Of The Dozen, many personalities are able to shine. Bronson is able to make his character very likable by using his normally subdued screen persona. Telly Savalas is absolutely nuts in this movie. His Maggott is very funny at times, but his mental instability is never in question. Little touches by Savalas and the Direction help make Maggot a great character. For instance, when the men have their last session to plan, Maggott sits in the seat where Judas sat in the painting The Last Supper, which is a subtle, yet clever device. The biggest character arc for any prisoner is John Cassavetes’ Franko. Franko is an outspoken rebel at the film’s onset, but slowly warm to Reisman and the other men. It is Franko that is representative of the entire group’s psyche and their feelings toward the mission. Also, really breaking out in the film is Donald Sutherland as Pinkley. Pinkley’s goofy, hippee-ish nature got Sutherland noticed in Hollywood and really boosted his budding career.

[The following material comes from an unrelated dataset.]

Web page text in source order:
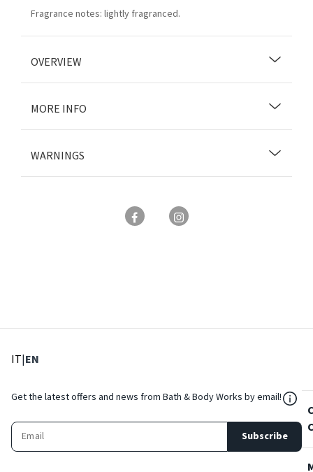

Aldrich would use this formula of lovable losers again in the 1974 sports classic The Longest Yard. In that film, a rag tag bunch of convicts must take on prison guards in a football game with Burt Reynolds leading the convicts. Both of these films represent Aldrich’s best work.

Few War Films will ever be as popular as The Dirty Dozen. Its combination of comedy, action and suspense has made it a cherished film in the eyes of action fans. While the film may not be historically accurate or depict a real event, the film takes itself seriously enough that its entertainment value clearly outweighs lumbering Epics such as Pearl Harbor or The Longest Day. The Dirty Dozen was a breakthrough in showing the horrors of war where the innocent are not always spared, and how even the most unlikely of men is capable of heroism when faced with this truth.